One of the largest things i am learning from these stories (Tangentially Wikipedia story too) is to have backups outside of your own infrastructure with snapshots at 15 minute recovery time preferably when possible
For context it was 2.5 years of data. I can only just imagine the nightmare if things would've turned out even a tiny bit more worse for ya. The nightmare it would've been if snapshot of the production database wouldn't have been found even within the AWS business support.
> I was overly reliant on my Claude Code agent, which accidentally wiped all production infrastructure for the DataTalks.Club course management platform that stored data for 2.5 years of all submissions: homework, projects, leaderboard entries, for every course run through the platform.
Wise, but for those with large databases, factoring in the price of egress is important, as it gets price ($0.09 for each GB over 100GB, and that 100GB free tier is spread across your entire AWS workload)
I understand this but maybe its my personal preference but I prefer working with services which don't charge money for egress/charge very little. So think OVH,netcup,Scaleway,BuyVM,Upcloud and Hetzner and so many others.

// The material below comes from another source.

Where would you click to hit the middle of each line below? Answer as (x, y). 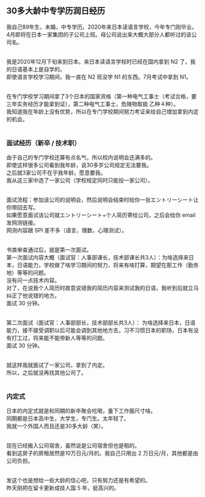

So to me, its an non issue. But I definitely understand your point yea if someone's locked in AWS then egress can be brutal, but to me that's even more the reason to not use AWS (Also that usually these services that I have listed are more price effective/better too and most of these companies have decent human support and some/most provide decent SLA guarantees as well and most importantly, with all of this, I would love to support non AWS/GCP/Azure clouds and wish for a less centralized internet anyway)
So its actually a win-win for me to not have to worry about egress costs.
Of course. We are also evaluating our own cloud exit strategy. The original article was about and by an org on AWS, so I was going for an apples-to-apples analysis.